:: What the exercise asks ::
Exact reproduction is required for the lines below starting at the line with "Kylie Jenner –" and ending at the line with "existing unsecured credit", both included. No other lines, and no pictures.

━━━━━━━━

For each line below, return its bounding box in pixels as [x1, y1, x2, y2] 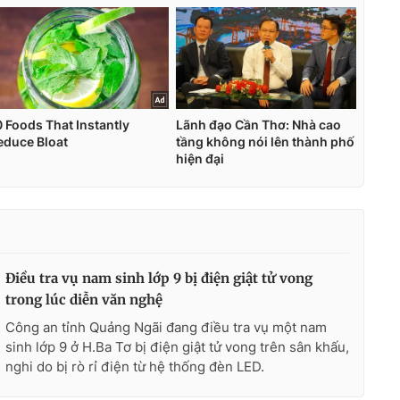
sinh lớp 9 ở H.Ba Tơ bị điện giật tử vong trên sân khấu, [5, 337, 349, 355]
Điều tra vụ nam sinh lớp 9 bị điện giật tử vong [5, 269, 312, 287]
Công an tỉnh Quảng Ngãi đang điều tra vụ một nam [5, 318, 327, 336]
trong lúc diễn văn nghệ [5, 290, 162, 308]
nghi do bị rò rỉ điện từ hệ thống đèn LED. [5, 357, 264, 375]
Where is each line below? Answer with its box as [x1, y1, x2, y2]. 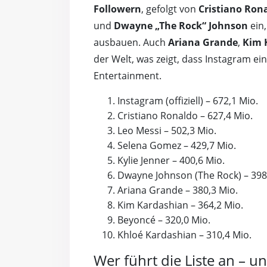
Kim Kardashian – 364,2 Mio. [117, 198, 243, 212]
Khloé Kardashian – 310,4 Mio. [117, 228, 252, 242]
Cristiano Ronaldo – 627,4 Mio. [117, 109, 253, 123]
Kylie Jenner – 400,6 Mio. [117, 154, 225, 167]
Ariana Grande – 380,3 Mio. [117, 184, 238, 197]
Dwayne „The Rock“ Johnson [114, 19, 248, 33]
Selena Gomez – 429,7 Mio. [117, 139, 236, 153]
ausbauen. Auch [94, 36, 168, 49]
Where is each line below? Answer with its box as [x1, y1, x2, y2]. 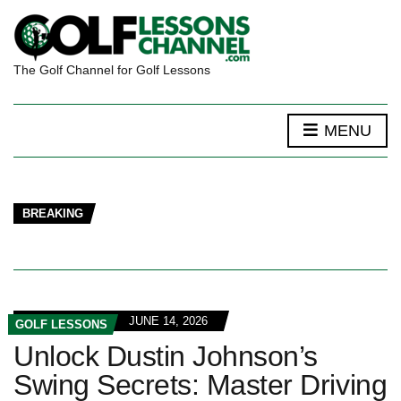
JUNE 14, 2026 [129, 314, 208, 328]
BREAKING [22, 207, 83, 220]
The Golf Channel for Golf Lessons [13, 63, 210, 77]
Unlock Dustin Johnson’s [13, 340, 318, 372]
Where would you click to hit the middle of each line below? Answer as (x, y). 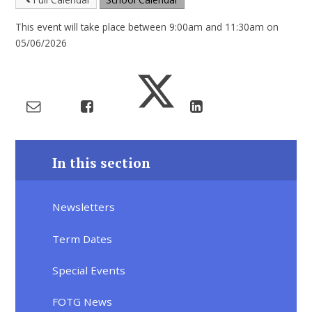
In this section (102, 162)
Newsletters (84, 207)
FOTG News (83, 302)
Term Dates (83, 239)
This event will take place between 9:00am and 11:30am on (147, 27)
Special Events (89, 270)
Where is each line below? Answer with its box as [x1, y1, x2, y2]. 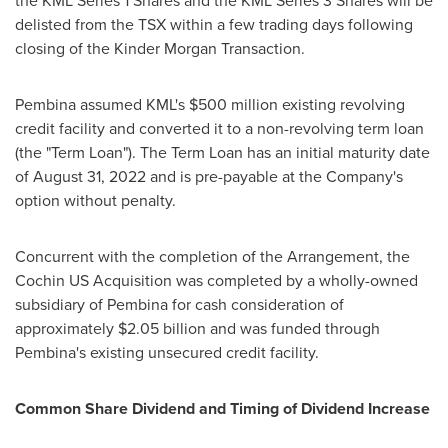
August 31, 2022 [33, 165, 146, 187]
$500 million [189, 93, 278, 115]
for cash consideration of [168, 293, 344, 315]
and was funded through [206, 317, 380, 339]
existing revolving [278, 93, 405, 115]
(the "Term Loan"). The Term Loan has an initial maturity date [15, 141, 430, 163]
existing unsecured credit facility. [86, 341, 319, 363]
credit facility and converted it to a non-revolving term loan [15, 117, 424, 139]

━━━━━━━━

:: Response to the exercise ::
Kylie Jenner – 400,6 Mio. [117, 154, 225, 167]
Ariana Grande – 380,3 Mio. [117, 184, 238, 197]
Dwayne „The Rock“ Johnson [114, 19, 248, 33]
Selena Gomez – 429,7 Mio. [117, 139, 236, 153]
ausbauen. Auch [94, 36, 168, 49]
Where is each line below? Answer with its box as [x1, y1, x2, y2]. 
JUNE 14, 2026 [129, 314, 208, 328]
BREAKING [22, 207, 83, 220]
The Golf Channel for Golf Lessons [13, 63, 210, 77]
Unlock Dustin Johnson’s [13, 340, 318, 372]
Where would you click to hit the middle of each line below? Answer as (x, y). 
In this section (102, 162)
Newsletters (84, 207)
FOTG News (83, 302)
Term Dates (83, 239)
This event will take place between 9:00am and 11:30am on (147, 27)
Special Events (89, 270)
Where is each line below? Answer with its box as [x1, y1, x2, y2]. 
August 31, 2022 [33, 165, 146, 187]
$500 million [189, 93, 278, 115]
for cash consideration of [168, 293, 344, 315]
and was funded through [206, 317, 380, 339]
existing revolving [278, 93, 405, 115]
(the "Term Loan"). The Term Loan has an initial maturity date [15, 141, 430, 163]
existing unsecured credit facility. [86, 341, 319, 363]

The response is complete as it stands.